Now seems as good of a day as any to jump back in to blogging, as I should have already updated you on what’s happening in my dog life. Truth be told, I have been dreading writing about it. Mainly because I’m terrified I’m not going to do it the justice it deserves. If you follow me on all the regular social media outlets, you might have known that in the last 14 months, I said hello to a rescue whom we named Luna and had to say goodbye to my darling princess pupcicle, Addy, which was one of the worst days of my life. I think I handled it fairly well. And by fairly well, I mean, I laid in bed or on the couch hugging Beanie (Ann’s dog, who pretended to hate Addy but I think ended up missing her more than all of us). I certainly handled it much better than I thought I would: which was to drink heavily and completely fall apart. There was a bit of falling apart, but mostly compartmentalizing based on the rationale that I was doing what was best for her.

I 100% stand by that rationale. Addy was approaching 13 years old, which for a Labrador was well beyond the 10 year life expectancy. She was walking slower, never went upstairs, and spent most of her days sleeping. She was on several medications for arthritis and pain and it was becoming clear they were no longer working as well as they should.

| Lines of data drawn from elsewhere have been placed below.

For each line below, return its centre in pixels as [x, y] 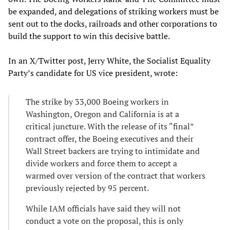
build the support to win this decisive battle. [89, 36]
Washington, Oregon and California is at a [102, 114]
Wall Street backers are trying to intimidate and [113, 151]
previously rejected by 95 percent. [87, 188]
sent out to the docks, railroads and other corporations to [113, 23]
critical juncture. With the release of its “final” [110, 126]
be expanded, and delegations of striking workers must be [113, 11]
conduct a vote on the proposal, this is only [104, 221]
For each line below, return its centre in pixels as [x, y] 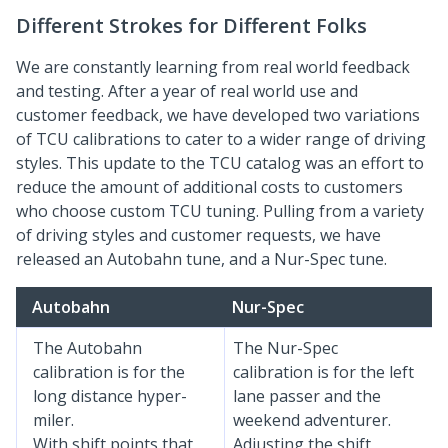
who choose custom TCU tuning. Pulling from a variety [220, 211]
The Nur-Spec [285, 348]
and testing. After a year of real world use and [187, 91]
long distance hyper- [110, 396]
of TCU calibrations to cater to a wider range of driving [221, 139]
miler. [53, 420]
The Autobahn [87, 348]
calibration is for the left [323, 372]
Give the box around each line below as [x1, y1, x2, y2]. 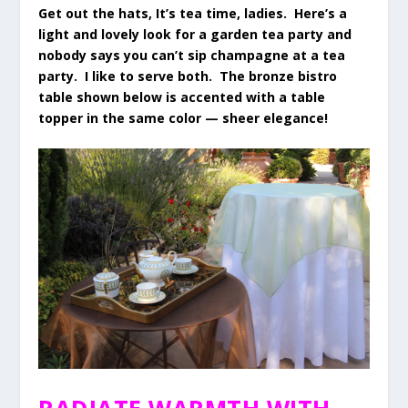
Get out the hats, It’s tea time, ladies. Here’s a [38, 4, 348, 22]
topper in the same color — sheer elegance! [38, 108, 329, 127]
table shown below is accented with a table [38, 87, 326, 106]
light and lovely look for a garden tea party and [38, 25, 352, 43]
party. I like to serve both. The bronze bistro [38, 66, 338, 85]
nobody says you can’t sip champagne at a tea [38, 46, 346, 64]

But when I looked in her eyes, there was—as always—love and happiness. And so I told myself that it wasn’t time to say goodbye—although I made both Ann and the vet promise that if they thought it was time, they would let me know and even harassed April on her last visit about her thoughts. Probably not fair to put that on any of them (other than the vet), but sometimes you need to hear it from someone you love that it’s okay to say that it’s time.

Enter Luna. On a cold and snowy March morning, I’m downstairs enjoying my coffee in the quiet still of the morning when I hear Ann yell from upstairs “Uh, Sherry, COME HERE!” My first thought: oh shit what did Toulouse (aka The Evil Kitty) do? And from the moment of standing up and setting my coffee on the table to walking up the stairs, I envisioned numerous scenarios of things Toulouse destroyed or puked on or god only knows what else.

But no, Ann was looking out the window into our backyard and pointing at one of the dilapidated sheds. “What is that? Is that a dog? I think it’s a dog.” I squint towards the shed and all I can see is a fluffy, dingy head popping up and down and up and down and up and down. Ann asked “Is that Rocky?” (the dog from down the street) and immediately we hoofed it down the stairs and ran out to the shed. We peeked in one of the windows and breathed a sigh of relief. It was not Rocky. But it was below freezing and this fluffy bucket was a mangled mess, freezing, and probably starving and thirsty. The only problem was the door was iced shut and the windows too tall to climb into. We knew we absolutely had to get her out. We had no clue how to do it.

After about 30 minutes of prying on the door, we finally managed to open it enough for me to squeeze through. At first, Luna shied away from me but saw the towel in my hand and I think her survival skills overrode her fear and she jumped into my arms. I say “she” but that was only a guess and being used to having girl dogs. Her hair was so matted that we couldn’t tell what gender she was just by looking.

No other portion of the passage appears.